▶ [DESCRIPTION OF THE TASK]: Each line below is to be copied exactly; images do not go into the copy.
[SUPPLIED DATA Boundary: Start]
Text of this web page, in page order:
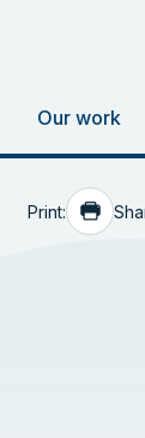
Our work
Print:
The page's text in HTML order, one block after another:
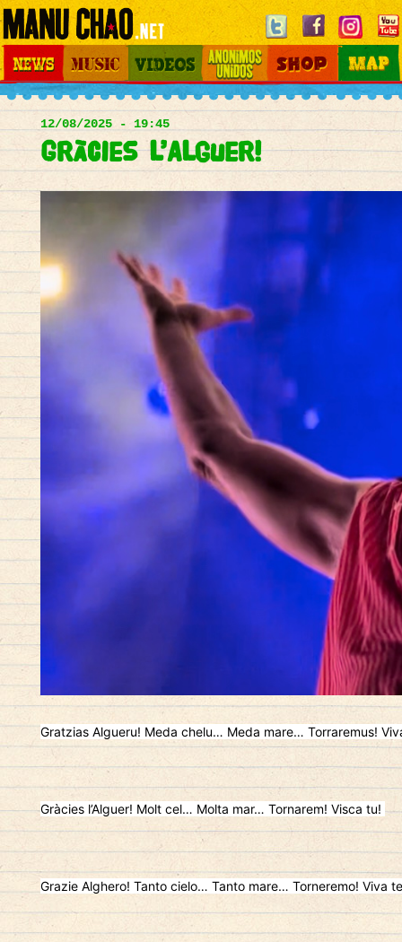
Jump to navigation
Main
menu
Videos Otros Mundos Shop Map
12/08/2025 - 19:45
Gràcies l’Alguer!
Gratzias Algueru! Meda chelu… Meda mare… Torraremus!
Gràcies l’Alguer! Molt cel… Molta mar… Tornarem! Visca tu!
Grazie Alghero! Tanto cielo… Tanto mare… Torneremo! Viva
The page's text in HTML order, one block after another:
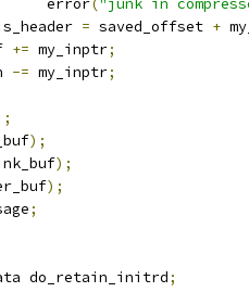
			error
( "junk in
= saved_offset +
+= my_inptr;
-= my_inptr;
);
);
);
;
do_retain_initrd;
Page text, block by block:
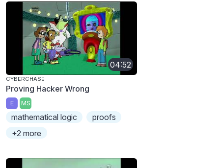
04:52
CYBERCHASE
Proving Hacker Wrong
E MS
mathematical logic
proofs
+2 more
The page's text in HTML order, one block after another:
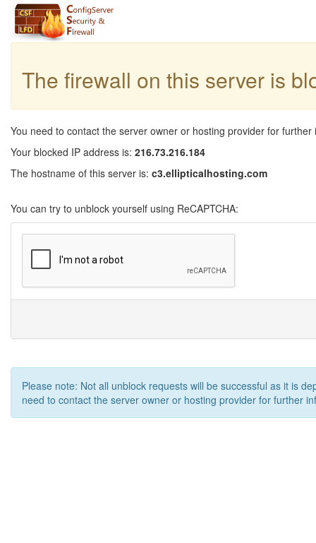
The firewall on this server is
You need to contact the server owner or hosting provider for further
Your blocked IP address is: 216.73.216.184
The hostname of this server is: c3.ellipticalhosting.com
You can try to unblock yourself using ReCAPTCHA:
Please note: Not all unblock requests will be successful as it is
need to contact the server owner or hosting provider for further
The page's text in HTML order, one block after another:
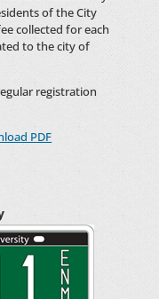
of the City
collected for each
to the city of
registration
PDF
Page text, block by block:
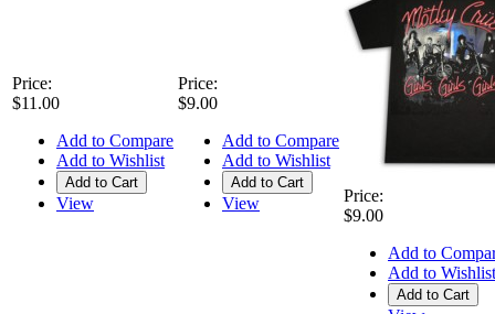
Price:
$11.00
Add to Compare
Add to Wishlist
Add to Cart
View
Price:
$9.00
Add to Compare
Add to Wishlist
Add to Cart
View
Price:
$9.00
Add to
Add to Wishlist
Add to Cart
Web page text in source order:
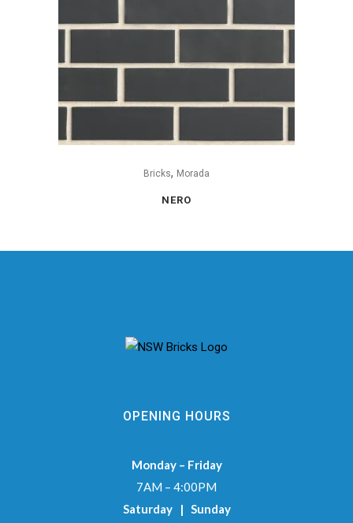
Bricks, Morada
NERO
OPENING HOURS
Monday – Friday
7AM – 4:00PM
Saturday | Sunday
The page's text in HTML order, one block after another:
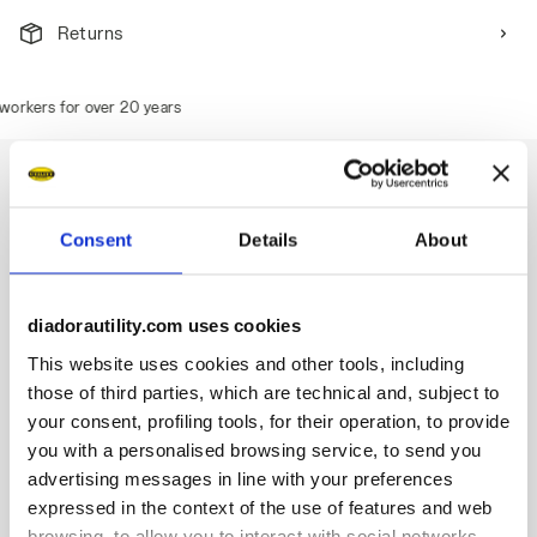
Consent Details About
diadorautility.com uses cookies
This website uses cookies and other tools, including
those of third parties, which are technical and, subject to
your consent, profiling tools, for their operation, to provide
you with a personalised browsing service, to send you
advertising messages in line with your preferences
expressed in the context of the use of features and web
Returns
for over 20 years
Description
polyester fabric. TPU toe cap and ergonomic heel support.
200J aluminium toe cap. Anti-puncture K-SOLE insert. Width
11. Stable Impact System cushioning technology. Air Mesh
lining with a non-slip microfibre insert. Removable
ergonomic antistatic insole in recycled open cell PU foam
that is breathable thanks to activated carbon. ESD.
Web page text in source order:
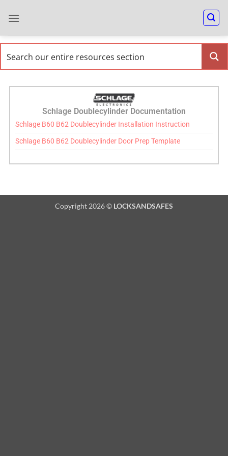
Schlage Doublecylinder Documentation
Schlage B60 B62 Doublecylinder Installation Instruction
Schlage B60 B62 Doublecylinder Door Prep Template
Copyright 2026 © LOCKSANDSAFES
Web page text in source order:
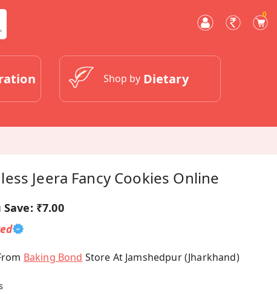
0
Shop by Dietary
Jeera Fancy Cookies Online
Save: ₹7.00
Baking Bond Store At Jamshedpur (Jharkhand)
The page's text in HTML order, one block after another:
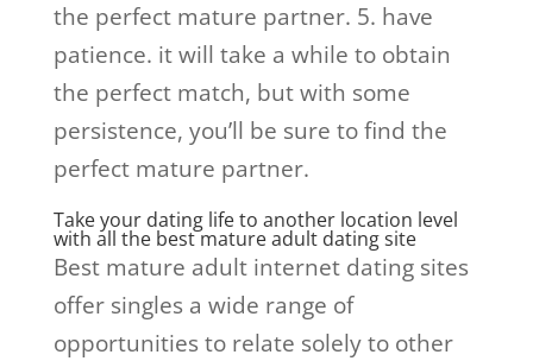
the perfect mature partner. 5. have
patience. it will take a while to obtain
the perfect match, but with some
persistence, you’ll be sure to find the
perfect mature partner.
Take your dating life to another location level
with all the best mature adult dating site
Best mature adult internet dating sites
offer singles a wide range of
opportunities to relate solely to other
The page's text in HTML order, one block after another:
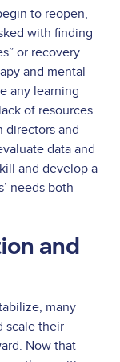
to reopen,
with finding
or recovery
and mental
any learning
of resources
directors and
data and
and develop a
needs both
and
many
scale their
Now that
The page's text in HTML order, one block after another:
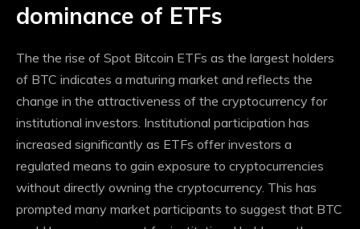
dominance of ETFs
The the rise of Spot Bitcoin ETFs as the largest holders
of BTC indicates a maturing market and reflects the
change in the attractiveness of the cryptocurrency for
institutional investors. Institutional participation has
increased significantly as ETFs offer investors a
regulated means to gain exposure to cryptocurrencies
without directly owning the cryptocurrency. This has
prompted many market participants to suggest that BTC
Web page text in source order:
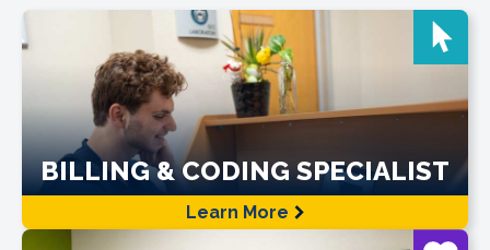
BILLING & CODING SPECIALIST
Learn More
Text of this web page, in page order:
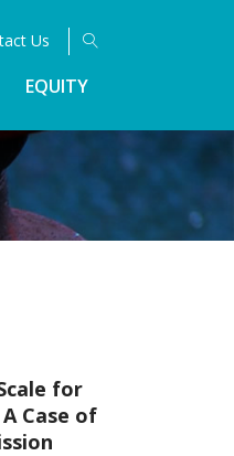
Us
EQUITY
for
Case of
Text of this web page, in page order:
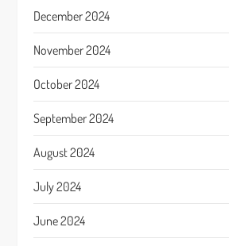
December 2024
November 2024
October 2024
September 2024
August 2024
July 2024
June 2024
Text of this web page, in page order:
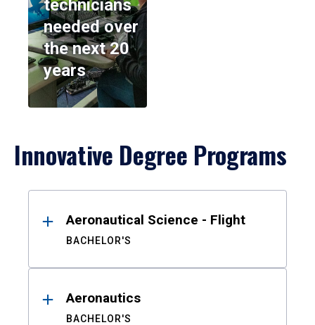
technicians
needed over
the next 20
years
Innovative Degree Programs
ResultsAeronautical Science - Flight
BACHELOR'S
Aeronautics
BACHELOR'S
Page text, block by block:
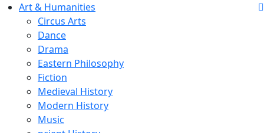
Art & Humanities
Circus Arts
Dance
Drama
Eastern Philosophy
Fiction
Medieval History
Modern History
Music
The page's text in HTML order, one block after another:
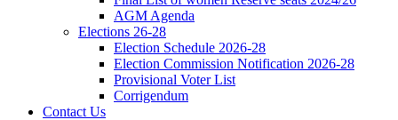
AGM Agenda
Elections 26-28
Election Schedule 2026-28
Election Commission Notification 2026-28
Provisional Voter List
Corrigendum
Contact Us
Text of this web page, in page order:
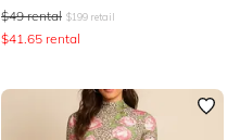
$49 rental $199 retail
$41.65 rental
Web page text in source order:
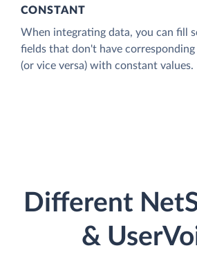
CONSTANT
When integrating data, you can fill
fields that don't have
(or vice versa) with constant values.
Different
&
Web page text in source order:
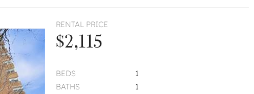
RENTAL PRICE
$2,115
BEDS
1
BATHS
1
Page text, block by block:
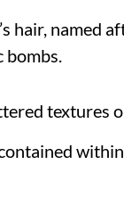
hair, named
bombs.
textures
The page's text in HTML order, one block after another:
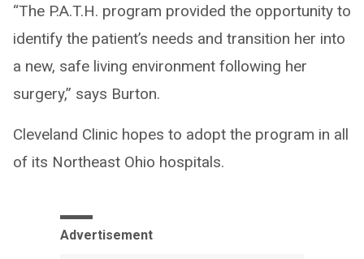
“The P.A.T.H. program provided the opportunity to
identify the patient’s needs and transition her into
a new, safe living environment following her
surgery,” says Burton.
Cleveland Clinic hopes to adopt the program in all
of its Northeast Ohio hospitals.
Advertisement
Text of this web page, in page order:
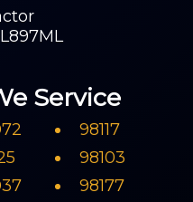
Service
98117
98103
98177
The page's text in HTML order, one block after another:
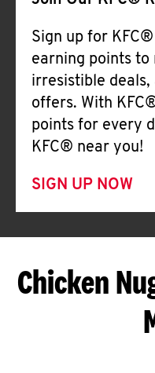
Sign up for
earning points to
irresistible deals,
offers. With
points for every
KFC® near you!
SIGN UP NOW
Chicken
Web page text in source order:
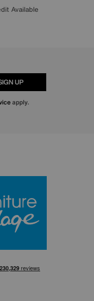
Available
UP
apply.
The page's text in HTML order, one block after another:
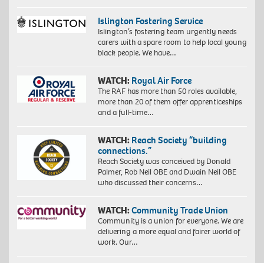
Islington Fostering Service
Islington’s fostering team urgently needs
carers with a spare room to help local young
black people. We have…
WATCH: Royal Air Force
The RAF has more than 50 roles available,
more than 20 of them offer apprenticeships
and a full-time…
WATCH: Reach Society “building
connections.”
Reach Society was conceived by Donald
Palmer, Rob Neil OBE and Dwain Neil OBE
who discussed their concerns…
WATCH:Community Trade Union
Community is a union for everyone. We are
delivering a more equal and fairer world of
work. Our…
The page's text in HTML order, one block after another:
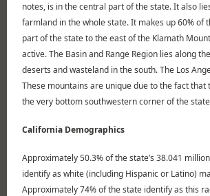
notes, is in the central part of the state. It also
farmland in the whole state. It makes up 60%
part of the state to the east of the Klamath
active. The Basin and Range Region lies along
deserts and wasteland in the south. The Los
These mountains are unique due to the fact that
the very bottom southwestern corner of the
California Demographics
Approximately 50.3% of the state’s 38.041
identify as white (including Hispanic or Latino)
Approximately 74% of the state identify as this
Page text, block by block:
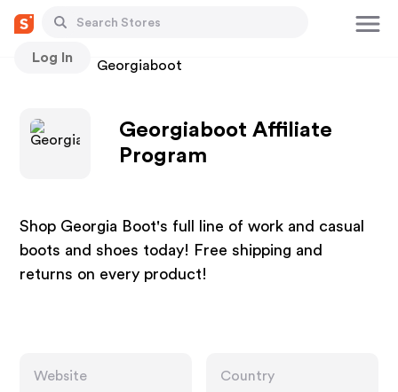
Log In
Stores Georgiaboot
Georgiaboot Affiliate
Program
Shop Georgia Boot's full line of work and casual
boots and shoes today! Free shipping and
returns on every product!
Website
Country
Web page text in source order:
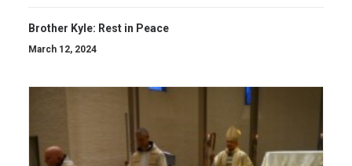
Brother Kyle: Rest in Peace
March 12, 2024
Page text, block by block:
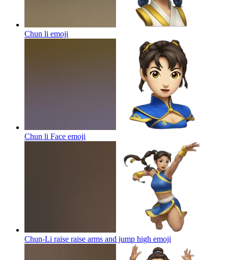
Chun li emoji
Chun li Face emoji
Chun-Li raise raise arms and jump high emoji
[SUPPLIED DATA Boundary: End]
▶ [ANSWER SPACE]:
Text of this web page, in page order:
Our work
Print:
The page's text in HTML order, one block after another:
Jump to navigation
Main
menu
Videos Otros Mundos Shop Map
12/08/2025 - 19:45
Gràcies l’Alguer!
Gratzias Algueru! Meda chelu… Meda mare… Torraremus!
Gràcies l’Alguer! Molt cel… Molta mar… Tornarem! Visca tu!
Grazie Alghero! Tanto cielo… Tanto mare… Torneremo! Viva
The page's text in HTML order, one block after another:
			error
( "junk in
= saved_offset +
+= my_inptr;
-= my_inptr;
);
);
);
;
do_retain_initrd;
Page text, block by block:
04:52
CYBERCHASE
Proving Hacker Wrong
E MS
mathematical logic
proofs
+2 more
The page's text in HTML order, one block after another:
The firewall on this server is
You need to contact the server owner or hosting provider for further
Your blocked IP address is: 216.73.216.184
The hostname of this server is: c3.ellipticalhosting.com
You can try to unblock yourself using ReCAPTCHA:
Please note: Not all unblock requests will be successful as it is
need to contact the server owner or hosting provider for further
The page's text in HTML order, one block after another:
of the City
collected for each
to the city of
registration
PDF
Page text, block by block:
Price:
$11.00
Add to Compare
Add to Wishlist
Add to Cart
View
Price:
$9.00
Add to Compare
Add to Wishlist
Add to Cart
View
Price:
$9.00
Add to
Add to Wishlist
Add to Cart
Web page text in source order:
Bricks, Morada
NERO
OPENING HOURS
Monday – Friday
7AM – 4:00PM
Saturday | Sunday
The page's text in HTML order, one block after another:
Consent Details About
diadorautility.com uses cookies
This website uses cookies and other tools, including
those of third parties, which are technical and, subject to
your consent, profiling tools, for their operation, to provide
you with a personalised browsing service, to send you
advertising messages in line with your preferences
expressed in the context of the use of features and web
Returns
for over 20 years
Description
polyester fabric. TPU toe cap and ergonomic heel support.
200J aluminium toe cap. Anti-puncture K-SOLE insert. Width
11. Stable Impact System cushioning technology. Air Mesh
lining with a non-slip microfibre insert. Removable
ergonomic antistatic insole in recycled open cell PU foam
that is breathable thanks to activated carbon. ESD.
Web page text in source order:
Schlage Doublecylinder Documentation
Schlage B60 B62 Doublecylinder Installation Instruction
Schlage B60 B62 Doublecylinder Door Prep Template
Copyright 2026 © LOCKSANDSAFES
Web page text in source order:
0
Shop by Dietary
Jeera Fancy Cookies Online
Save: ₹7.00
Baking Bond Store At Jamshedpur (Jharkhand)
The page's text in HTML order, one block after another:
the perfect mature partner. 5. have
patience. it will take a while to obtain
the perfect match, but with some
persistence, you’ll be sure to find the
perfect mature partner.
Take your dating life to another location level
with all the best mature adult dating site
Best mature adult internet dating sites
offer singles a wide range of
opportunities to relate solely to other
The page's text in HTML order, one block after another:
to reopen,
with finding
or recovery
and mental
any learning
of resources
directors and
data and
and develop a
needs both
and
many
scale their
Now that
The page's text in HTML order, one block after another:
dominance of ETFs
The the rise of Spot Bitcoin ETFs as the largest holders
of BTC indicates a maturing market and reflects the
change in the attractiveness of the cryptocurrency for
institutional investors. Institutional participation has
increased significantly as ETFs offer investors a
regulated means to gain exposure to cryptocurrencies
without directly owning the cryptocurrency. This has
prompted many market participants to suggest that BTC
Web page text in source order:
BILLING & CODING SPECIALIST
Learn More
Text of this web page, in page order:
Us
EQUITY
for
Case of
Text of this web page, in page order:
December 2024
November 2024
October 2024
September 2024
August 2024
July 2024
June 2024
Text of this web page, in page order:
technicians
needed over
the next 20
years
Innovative Degree Programs
ResultsAeronautical Science - Flight
BACHELOR'S
Aeronautics
BACHELOR'S
Page text, block by block:
Art & Humanities
Circus Arts
Dance
Drama
Eastern Philosophy
Fiction
Medieval History
Modern History
Music
The page's text in HTML order, one block after another:
AGM Agenda
Elections 26-28
Election Schedule 2026-28
Election Commission Notification 2026-28
Provisional Voter List
Corrigendum
Contact Us
Text of this web page, in page order:
$49 rental $199 retail
$41.65 rental
Web page text in source order:
CONSTANT
When integrating data, you can fill
fields that don't have
(or vice versa) with constant values.
Different
&
Web page text in source order:
RENTAL PRICE
$2,115
BEDS
1
BATHS
1
Page text, block by block:
hair, named
bombs.
textures
The page's text in HTML order, one block after another:
“The P.A.T.H. program provided the opportunity to
identify the patient’s needs and transition her into
a new, safe living environment following her
surgery,” says Burton.
Cleveland Clinic hopes to adopt the program in all
of its Northeast Ohio hospitals.
Advertisement
Text of this web page, in page order:
Service
98117
98103
98177
The page's text in HTML order, one block after another:
Sign up for
earning points to
irresistible deals,
offers. With
points for every
KFC® near you!
SIGN UP NOW
Chicken
Web page text in source order:
Available
UP
apply.
The page's text in HTML order, one block after another:
Islington Fostering Service
Islington’s fostering team urgently needs
carers with a spare room to help local young
black people. We have…
WATCH: Royal Air Force
The RAF has more than 50 roles available,
more than 20 of them offer apprenticeships
and a full-time…
WATCH: Reach Society “building
connections.”
Reach Society was conceived by Donald
Palmer, Rob Neil OBE and Dwain Neil OBE
who discussed their concerns…
WATCH:Community Trade Union
Community is a union for everyone. We are
delivering a more equal and fairer world of
work. Our…
The page's text in HTML order, one block after another:
notes, is in the central part of the state. It also
farmland in the whole state. It makes up 60%
part of the state to the east of the Klamath
active. The Basin and Range Region lies along
deserts and wasteland in the south. The Los
These mountains are unique due to the fact that
the very bottom southwestern corner of the
California Demographics
Approximately 50.3% of the state’s 38.041
identify as white (including Hispanic or Latino)
Approximately 74% of the state identify as this
Page text, block by block:
Log In
Stores Georgiaboot
Georgiaboot Affiliate
Program
Shop Georgia Boot's full line of work and casual
boots and shoes today! Free shipping and
returns on every product!
Website
Country
Web page text in source order:
Brother Kyle: Rest in Peace
March 12, 2024
Page text, block by block:
Chun li emoji
Chun li Face emoji
Chun-Li raise raise arms and jump high emoji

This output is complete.